Ok guys, here's a quick sketch of the floor plan (without being too **** retentive with the graph paper).
The lines are not to scale, but the measurements are pretty accurate.
The darker lines are "the sounds wave boundry lines" so to speak.
I may have given too much information and cluttered it up a bit, but here goes:










Thanks for your time and effort!:yes: 
Bob


----------



## bpape (Sep 14, 2006)

You'll get a combination of mode from the 21'3 x 21 area, 21x7'3, and 21'3x12 in axial modes. You'll also get a bit from the long hall down to the end but that will be somewhat muted. The fun comes with the tangentials and obliques.

I'll be interested to see what CARA does with this.

Bryan


----------



## basementjack (Sep 18, 2006)

Hey Bob, I'm working on the floor plan now - I've got 30 min between afternoon activites!


----------



## Bob in St. Louis (Oct 21, 2006)

bpape said:


> You'll get a combination of mode from the 21'3 x 21 area, 21x7'3, and 21'3x12 in axial modes. You'll also get a bit from the long hall down to the end but that will be somewhat muted. The fun comes with the tangentials and obliques.
> I'll be interested to see what CARA does with this.
> Bryan


Interesting for somebody that knows what the **** they're looking at!!:R 
Yea, it will be cool to see what recommendations are made.

Jack, no problem. Take your time. Thank you for doing this, I'll owe you one.:T 

Bob


----------



## Ethan Winer (Jul 21, 2006)

Bob,



> I've not been able to determine modes for a _NON_rectangular room ... Basically, I'm looking for a DIY way to treat a room (decently) on a bit of a budget.

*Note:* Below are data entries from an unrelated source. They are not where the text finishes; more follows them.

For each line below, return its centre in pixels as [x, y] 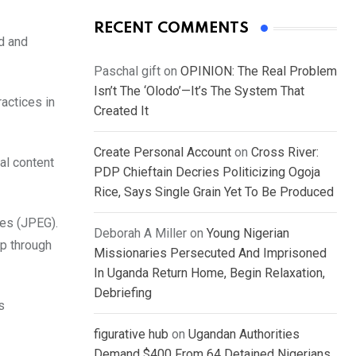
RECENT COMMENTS [171, 29]
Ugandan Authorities [244, 335]
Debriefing [123, 293]
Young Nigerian [248, 234]
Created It [121, 111]
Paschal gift [127, 72]
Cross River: [285, 153]
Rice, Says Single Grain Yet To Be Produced [214, 192]
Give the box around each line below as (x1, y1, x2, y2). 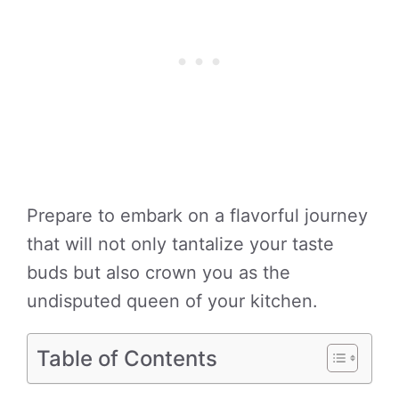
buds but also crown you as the (27, 262, 290, 283)
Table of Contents (37, 345, 217, 371)
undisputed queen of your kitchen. (27, 290, 318, 312)
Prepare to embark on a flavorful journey (27, 205, 368, 226)
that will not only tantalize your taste (27, 233, 334, 255)
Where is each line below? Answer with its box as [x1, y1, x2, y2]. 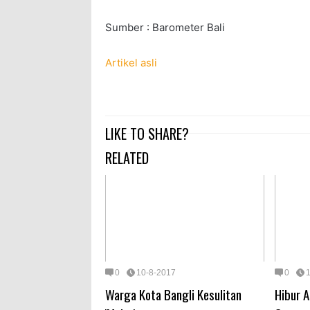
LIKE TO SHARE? [105, 123, 189, 145]
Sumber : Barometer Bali [105, 21, 225, 35]
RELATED [105, 147, 149, 169]
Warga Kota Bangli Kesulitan [105, 284, 241, 304]
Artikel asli [105, 56, 157, 70]
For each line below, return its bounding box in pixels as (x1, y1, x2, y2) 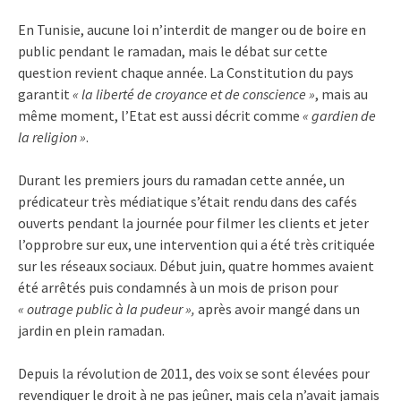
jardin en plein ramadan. (18, 321, 165, 340)
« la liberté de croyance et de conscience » (73, 85, 315, 104)
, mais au (315, 85, 368, 104)
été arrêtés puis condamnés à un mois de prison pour (18, 278, 338, 297)
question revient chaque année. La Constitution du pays (18, 64, 354, 82)
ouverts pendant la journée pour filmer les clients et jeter (18, 214, 369, 233)
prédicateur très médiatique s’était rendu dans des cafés (18, 192, 357, 211)
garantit (18, 85, 73, 104)
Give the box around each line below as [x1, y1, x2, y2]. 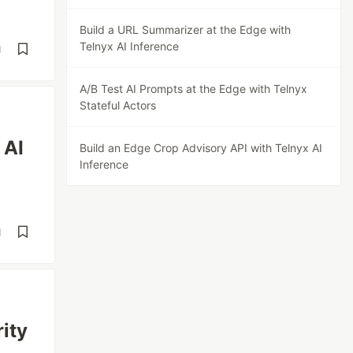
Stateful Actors [80, 98, 157, 112]
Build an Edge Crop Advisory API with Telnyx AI [80, 141, 323, 154]
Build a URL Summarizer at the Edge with [80, 23, 292, 36]
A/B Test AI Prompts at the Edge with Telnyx [80, 82, 308, 95]
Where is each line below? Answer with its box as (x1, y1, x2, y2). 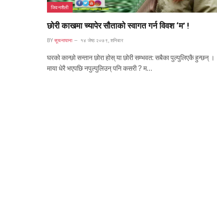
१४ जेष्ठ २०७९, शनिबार (80, 37, 123, 43)
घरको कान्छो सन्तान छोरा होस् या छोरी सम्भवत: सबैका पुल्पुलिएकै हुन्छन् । (47, 53, 215, 62)
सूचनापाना (54, 37, 73, 43)
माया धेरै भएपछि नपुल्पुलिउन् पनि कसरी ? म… (47, 64, 152, 72)
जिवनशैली (51, 4, 69, 10)
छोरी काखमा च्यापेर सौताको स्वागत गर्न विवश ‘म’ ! (47, 20, 189, 31)
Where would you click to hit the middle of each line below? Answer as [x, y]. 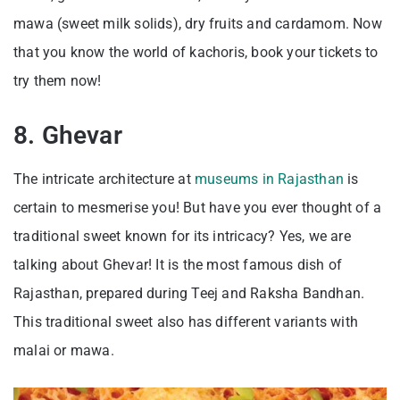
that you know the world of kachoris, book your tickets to [196, 52]
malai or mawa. [66, 350]
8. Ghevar [68, 135]
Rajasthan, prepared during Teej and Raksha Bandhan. [189, 293]
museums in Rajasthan [269, 179]
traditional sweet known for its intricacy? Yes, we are [182, 236]
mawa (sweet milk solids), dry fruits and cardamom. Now [198, 23]
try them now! [58, 80]

You don't need a mode calculation to treat a room. That's useful only when designing a room where you have the chance to establish the dimensions. For an existing room you just treat it as usual. Here's my standard blurb about what all rooms need:

* Broadband (not tuned) bass traps straddling as many corners as you can manage, including the wall-ceiling corners.

* Mid/high frequency absorption at the first reflection points on the side walls and ceiling.

* Some additional amount of mid/high absorption and/or diffusion on any large areas of bare parallel surfaces, such as opposing walls or the ceiling if the floor is reflective.

Also, room mode calculations don't always tell you much useful anyway. Far better is to actually measure the room's response because then you know exactly what you have regardless of angles and "L" shapes etc. But you don't usually need to do that either.

--Ethan


----------



## Bob in St. Louis (Oct 21, 2006)

Ethan, Thank You for responding.
I've downloaded the tones and graphs from RealTraps (pretty cool place, you may have heard of it. :bigsmile: )
I ran the tones and charted my graph. I got peaks and valleys just like you'd expect. Now, as an acoustic newbee, "Now what". Do I buy a BFD and adjust the drivers, or do I treat the room.
I went with the room treatment as my next focus. I put some effort into the ceiling with the "creative use of drywall", and 2X2 USG tiles.

Here's a few pics to give an idea of where I'm at.

http://home-and-garden.webshots.com/photo/2910623670085868784vDKZlv
http://home-and-garden.webshots.com/photo/2276238840085868784qhgfBg
http://home-and-garden.webshots.com/photo/2949798730085868784ojxTgA
http://home-and-garden.webshots.com/photo/2817148600085868784SNqObr

Thanks guys
Bob


----------



## brucek (Apr 11, 2006)

> I've downloaded the tones and graphs from RealTraps (pretty cool place, you may have heard of it. )
> I ran the tones and charted my graph.


Are you aware of a much more accurate way of plotting room response called REW.....


----------



## bpape (Sep 14, 2006)

Ethan.

Bob's room will also be used for 2 channel listening so we'll want to be a bit more ginger with the treatments. 

Bob, 

EQ will help some - AFTER you deal with the room itself. I personally would only run EQ on a sub and not the mains. Treatment will help with FR and also get decay times in line. EQ is only for the last few stubborn peaks - and won't do anything for nulls.

Bryan


----------



## Bob in St. Louis (Oct 21, 2006)

Bruce, I've pondered that. 
But was intimidated at the thought of purchacing a piece of equipment who's capabilities are far beyond my level of understanding. 
Also, a few more questions;
From what I've read, it only does subs? No fullrange?
I've heard varying opinions on whether or not open baffle should even have in room measurements performed on them.
I've thought about the BFD EQ, but have not found any info on whether or not it can handle:
(2) OB Front Mains (powered by H/K receiver)
(2) OB Front Main Subs (mono from plate amp)
(1) "Traditional" sub (bridged mono from 2nd amp)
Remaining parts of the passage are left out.